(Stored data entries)
---

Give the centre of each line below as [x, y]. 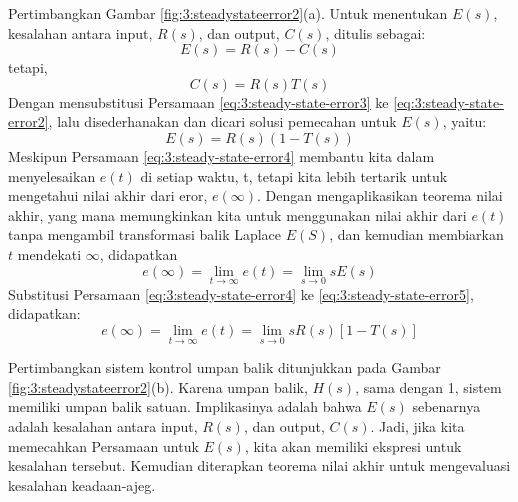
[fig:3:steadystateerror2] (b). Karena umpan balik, [158, 386]
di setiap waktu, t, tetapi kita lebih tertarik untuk [294, 175]
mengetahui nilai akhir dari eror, [108, 195]
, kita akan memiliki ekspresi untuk [353, 445]
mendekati [49, 253]
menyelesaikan [52, 175]
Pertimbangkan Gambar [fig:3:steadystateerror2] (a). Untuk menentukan [228, 13]
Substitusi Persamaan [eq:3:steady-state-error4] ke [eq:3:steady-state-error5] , [241, 293]
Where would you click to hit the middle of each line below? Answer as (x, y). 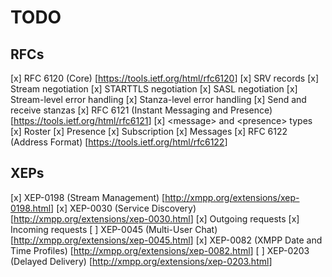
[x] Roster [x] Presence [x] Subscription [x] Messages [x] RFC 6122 (149, 131)
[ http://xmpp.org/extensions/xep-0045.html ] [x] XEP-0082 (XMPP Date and (166, 240)
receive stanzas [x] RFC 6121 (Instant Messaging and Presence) (141, 110)
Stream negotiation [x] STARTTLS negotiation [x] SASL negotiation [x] (154, 89)
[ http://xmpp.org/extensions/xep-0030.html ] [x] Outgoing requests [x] (155, 218)
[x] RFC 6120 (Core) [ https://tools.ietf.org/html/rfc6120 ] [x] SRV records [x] (165, 78)
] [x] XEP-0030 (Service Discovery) (123, 208)
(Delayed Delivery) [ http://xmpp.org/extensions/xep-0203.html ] (141, 261)
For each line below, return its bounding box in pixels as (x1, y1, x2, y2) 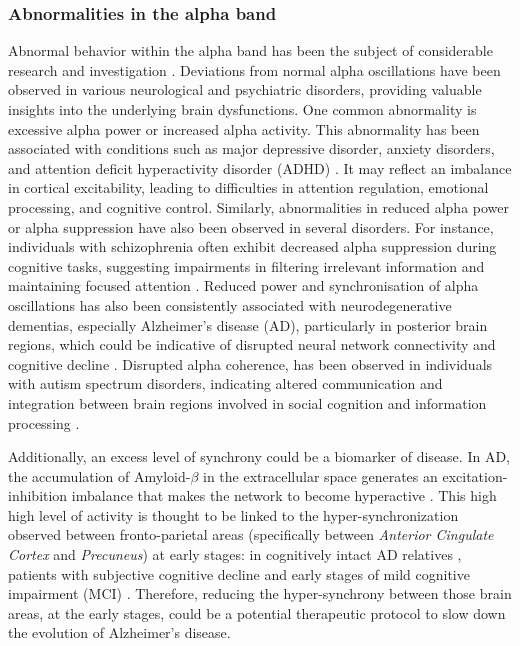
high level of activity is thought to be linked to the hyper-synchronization (8, 504, 459, 525)
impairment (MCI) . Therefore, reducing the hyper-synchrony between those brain (8, 583, 512, 604)
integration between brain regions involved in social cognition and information (8, 392, 487, 413)
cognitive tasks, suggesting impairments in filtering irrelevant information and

---

- Your goal
A bare number is the whole answer: state how many lines in the data above contain "hyper".

- Result of this task
2